*Material provided*.
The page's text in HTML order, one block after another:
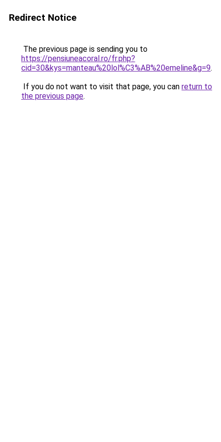
Redirect Notice
The previous page is sending you to
https://pensiuneacoral.ro/fr.php?
cid=30&kys=manteau%20lol%C3%AB%20emeline&g=9.
If you do not want to visit that page, you can return to
the previous page.
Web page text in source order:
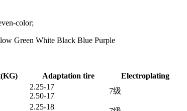
color;
Green White Black Blue Purple
Adaptation tire
Electroplating
2.25-17
2.50-17
7级
2.25-18
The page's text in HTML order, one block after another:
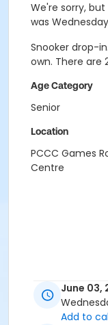
We're sorry,
was
Snooker drop-
own. There are
Age Category
Senior
Location
PCCC Games
Centre
June 03,
Add to
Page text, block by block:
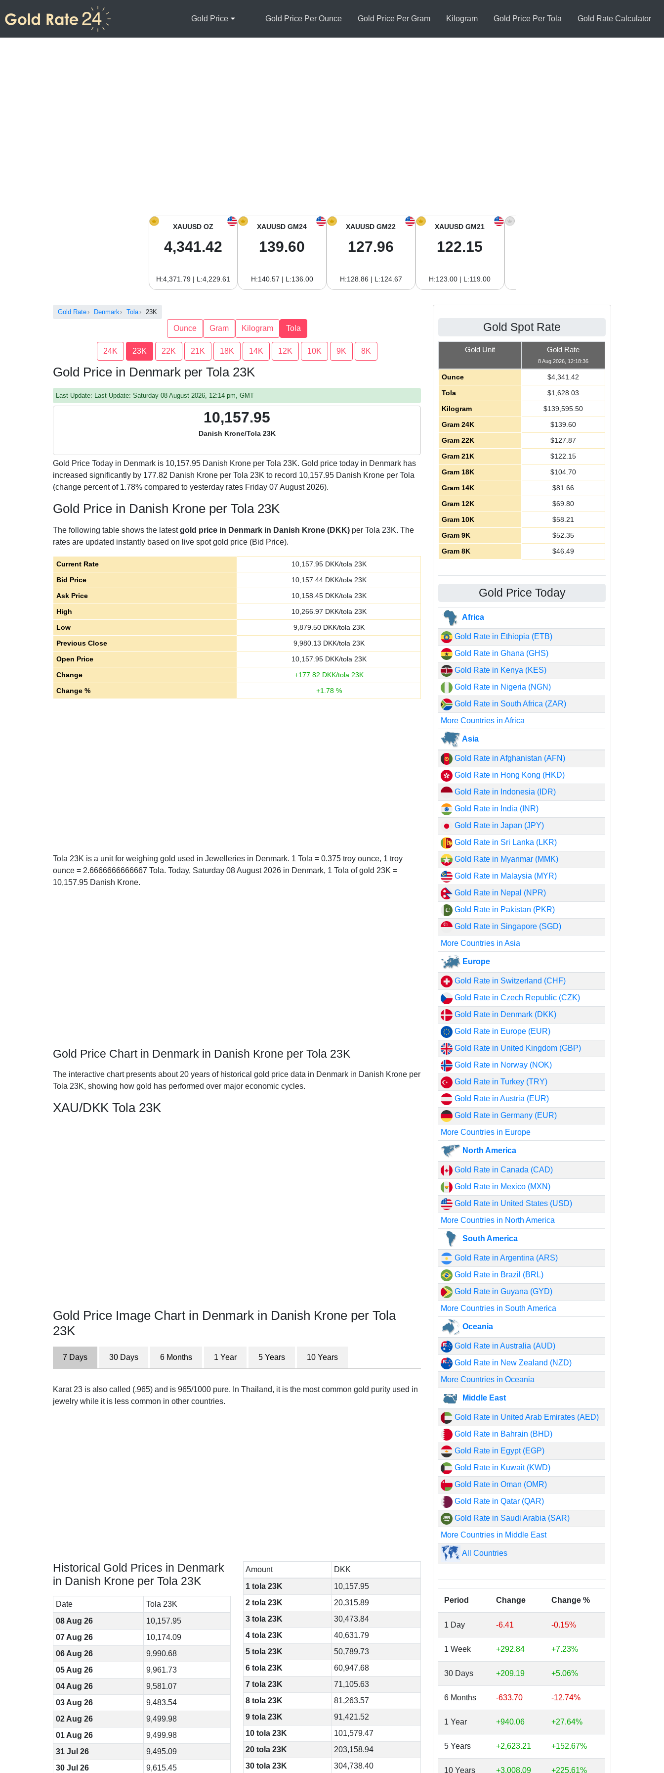
Gold Price Gold Price Per Ounce Gold Price Per Gram Kilogram Gold Price Per Tola Gold Rate Calculator
XAUUSD OZ
4,341.42
H:4,371.79 | L:4,229.61
XAUUSD GM24
139.60
H:140.57 | L:136.00
XAUUSD GM22
127.96
H:128.86 | L:124.67
XAUUSD GM21
122.15
H:123.00 | L:119.00
Gold Rate Denmark Tola 23K
Ounce Gram Kilogram Tola
24K 23K 22K 21K 18K 14K 12K 10K 9K 8K
Gold Price in Denmark per Tola 23K
Last Update: Last Update: Saturday 08 August 2026, 12:14 pm, GMT
10,157.95
Danish Krone/Tola 23K
Gold Price Today in Denmark is 10,157.95 Danish Krone per Tola 23K. Gold price today in Denmark has
increased significantly by 177.82 Danish Krone per Tola 23K to record 10,157.95 Danish Krone per Tola
(change percent of 1.78% compared to yesterday rates Friday 07 August 2026).
Gold Price in Danish Krone per Tola 23K
The following table shows the latestgold price in Denmark in Danish Krone (DKK) per Tola 23K. The
rates are updated instantly based on live spot gold price (Bid Price).
Current Rate 10,157.95DKK/tola 23K
Bid Price
10,157.44DKK/tola 23K
Ask Price
10,158.45DKK/tola 23K
High
10,266.97 DKK/tola 23K
Low
9,879.50DKK/tola 23K
Previous Close
9,980.13 DKK/tola 23K
Open Price
10,157.95DKK/tola 23K
Change
+177.82 DKK/tola 23K
Change %
+1.78%
Tola 23K is a unit for weighing gold used in Jewelleries in Denmark. 1 Tola = 0.375 troy ounce, 1 troy
ounce = 2.6666666666667 Tola. Today, Saturday 08 August 2026 in Denmark, 1 Tola of gold 23K =
10,157.95 Danish Krone.
Gold Price Chart in Denmark in Danish Krone per Tola 23K
The interactive chart presents about 20 years of historical gold price data in Denmark in Danish Krone per
Tola 23K, showing how gold has performed over major economic cycles.
XAU/DKK Tola 23K
Gold Price Image Chart in Denmark in Danish Krone per Tola
23K
7 Days 30 Days 6 Months 1 Year 5 Years 10 Years
Karat 23 is also called (.965) and is 965/1000 pure. In Thailand, it is the most common gold purity used in
jewelry while it is less common in other countries.
Historical Gold Prices in Denmark
in Danish Krone per Tola 23K
Date
Tola 23K
08 Aug 26
10,157.95
07 Aug 26
10,174.09
06 Aug 26
9,990.68
05 Aug 26
9,961.73
04 Aug 26
9,581.07
03 Aug 26
9,483.54
02 Aug 26
9,499.98
01 Aug 26
9,499.98
31 Jul 26
9,495.09
30 Jul 26
9,615.45
Amount
DKK
1 tola 23K
10,157.95
2 tola 23K
20,315.89
3 tola 23K
30,473.84
4 tola 23K
40,631.79
5 tola 23K
50,789.73
6 tola 23K
60,947.68
7 tola 23K
71,105.63
8 tola 23K
81,263.57
9 tola 23K
91,421.52
10 tola 23K
101,579.47
20 tola 23K
203,158.94
30 tola 23K
304,738.40
Gold Spot Rate
Gold Unit Gold Rate
8 Aug 2026, 12:18:36
Ounce $4,341.42
Tola
$1,628.03
Kilogram
$139,595.50
Gram 24K
$139.60
Gram 22K
$127.87
Gram 21K
$122.15
Gram 18K
$104.70
Gram 14K
$81.66
Gram 12K
$69.80
Gram 10K
$58.21
Gram 9K
$52.35
Gram 8K
$46.49
Gold Price Today
Africa
Gold Rate in Ethiopia (ETB)
Gold Rate in Ghana (GHS)
Gold Rate in Kenya (KES)
Gold Rate in Nigeria (NGN)
Gold Rate in South Africa (ZAR)
More Countries in Africa
Asia
Gold Rate in Afghanistan (AFN)
Gold Rate in Hong Kong (HKD)
Gold Rate in Indonesia (IDR)
Gold Rate in India (INR)
Gold Rate in Japan (JPY)
Gold Rate in Sri Lanka (LKR)
Gold Rate in Myanmar (MMK)
Gold Rate in Malaysia (MYR)
Gold Rate in Nepal (NPR)
Gold Rate in Pakistan (PKR)
Gold Rate in Singapore (SGD)
More Countries in Asia
Europe
Gold Rate in Switzerland (CHF)
Gold Rate in Czech Republic (CZK)
Gold Rate in Denmark (DKK)
Gold Rate in Europe (EUR)
Gold Rate in United Kingdom (GBP)
Gold Rate in Norway (NOK)
Gold Rate in Turkey (TRY)
Gold Rate in Austria (EUR)
Gold Rate in Germany (EUR)
More Countries in Europe
North America
Gold Rate in Canada (CAD)
Gold Rate in Mexico (MXN)
Gold Rate in United States (USD)
More Countries in North America
South America
Gold Rate in Argentina (ARS)
Gold Rate in Brazil (BRL)
Gold Rate in Guyana (GYD)
More Countries in South America
Oceania
Gold Rate in Australia (AUD)
Gold Rate in New Zealand (NZD)
More Countries in Oceania
Middle East
Gold Rate in United Arab Emirates (AED)
Gold Rate in Bahrain (BHD)
Gold Rate in Egypt (EGP)
Gold Rate in Kuwait (KWD)
Gold Rate in Oman (OMR)
Gold Rate in Qatar (QAR)
Gold Rate in Saudi Arabia (SAR)
More Countries in Middle East
All Countries
Period Change Change %
1 Day -6.41 -0.15%
1 Week +292.84 +7.23%
30 Days +209.19 +5.06%
6 Months -633.70 -12.74%
1 Year +940.06 +27.64%
5 Years +2,623.21 +152.67%
10 Years +3,008.09 +225.61%
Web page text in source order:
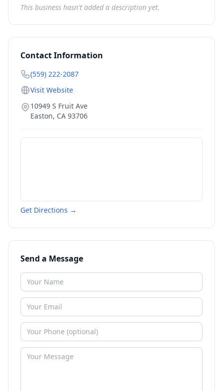
This business hasn't added a description yet.
Contact Information
(559) 222-2087
Visit Website
10949 S Fruit Ave
Easton, CA 93706
Get Directions →
Send a Message
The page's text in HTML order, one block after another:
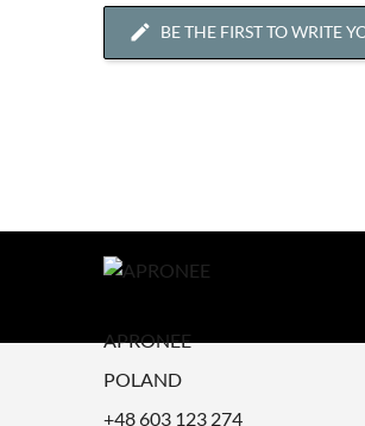
BE THE FIRST TO WRITE
APRONEE
POLAND
+48 603 123 274
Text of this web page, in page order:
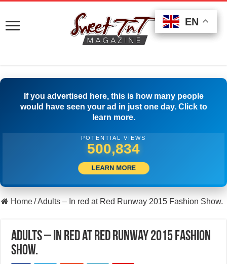
If you advertised here, this is how many people
would have seen your ad in just one day. Click to
learn more.
POTENTIAL VIEWS
516,111
LEARN MORE
Home/Adults – In red at Red Runway 2015 Fashion Show.
Adults – In red at Red Runway 2015 Fashion
Show.
EN
EN
EN
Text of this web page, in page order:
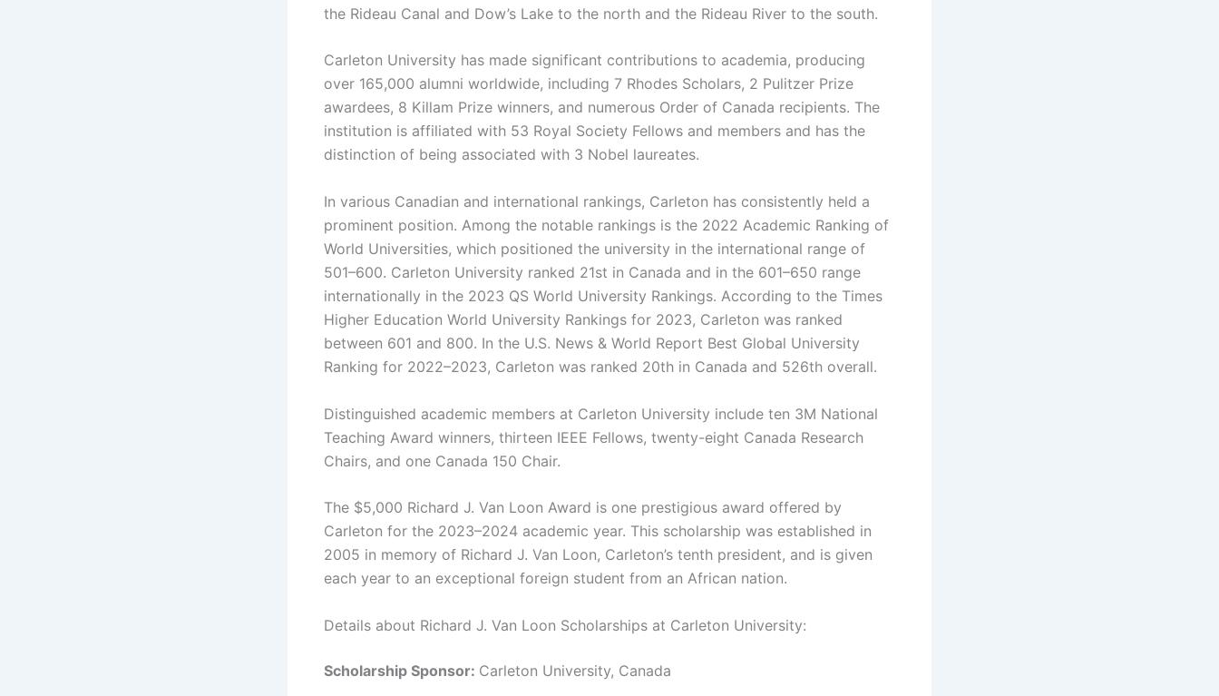
the Rideau Canal and Dow’s Lake to the north and the Rideau River to the south.
Carleton University has made significant contributions to academia, producing
over 165,000 alumni worldwide, including 7 Rhodes Scholars, 2 Pulitzer Prize
awardees, 8 Killam Prize winners, and numerous Order of Canada recipients. The
institution is affiliated with 53 Royal Society Fellows and members and has the
distinction of being associated with 3 Nobel laureates.
In various Canadian and international rankings, Carleton has consistently held a
prominent position. Among the notable rankings is the 2022 Academic Ranking of
World Universities, which positioned the university in the international range of
501–600. Carleton University ranked 21st in Canada and in the 601–650 range
internationally in the 2023 QS World University Rankings. According to the Times
Higher Education World University Rankings for 2023, Carleton was ranked
between 601 and 800. In the U.S. News & World Report Best Global University
Ranking for 2022–2023, Carleton was ranked 20th in Canada and 526th overall.
Distinguished academic members at Carleton University include ten 3M National
Teaching Award winners, thirteen IEEE Fellows, twenty-eight Canada Research
Chairs, and one Canada 150 Chair.
The $5,000 Richard J. Van Loon Award is one prestigious award offered by
Carleton for the 2023–2024 academic year. This scholarship was established in
2005 in memory of Richard J. Van Loon, Carleton’s tenth president, and is given
each year to an exceptional foreign student from an African nation.
Details about Richard J. Van Loon Scholarships at Carleton University:
Scholarship Sponsor: Carleton University, Canada
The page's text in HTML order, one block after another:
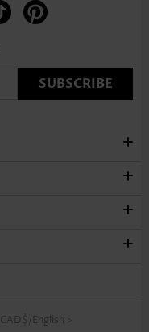
SUBSCRIBE
CAD$ English
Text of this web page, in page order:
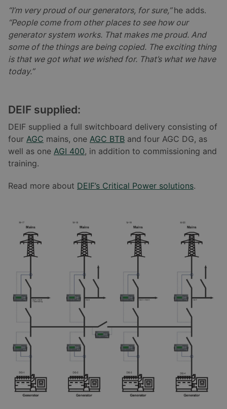
“I’m very proud of our generators, for sure,”he adds.
“People come from other places to see how our
generator system works. That makes me proud. And
some of the things are being copied. The exciting thing
is that we got what we wished for. That’s what we have
today.”
DEIF supplied:
DEIF supplied a full switchboard delivery consisting of
four AGC mains, one AGC BTB and four AGC DG, as
well as one AGI 400, in addition to commissioning and
training.
Read more about DEIF’s Critical Power solutions.
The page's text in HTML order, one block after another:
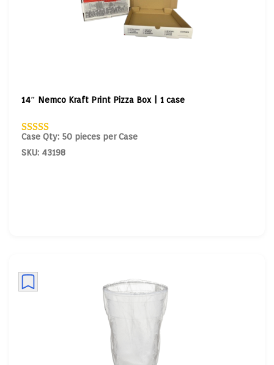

*Work request*. Print exactly the lines above that run from the one with "Send a Message" down to the one with "Home/Adults – In", and omit the pictures.

*Result of the task*.
Send a Message
The page's text in HTML order, one block after another:
BE THE FIRST TO WRITE
APRONEE
POLAND
+48 603 123 274
Text of this web page, in page order:
If you advertised here, this is how many people
would have seen your ad in just one day. Click to
learn more.
POTENTIAL VIEWS
516,111
LEARN MORE
Home/Adults – In red at Red Runway 2015 Fashion Show.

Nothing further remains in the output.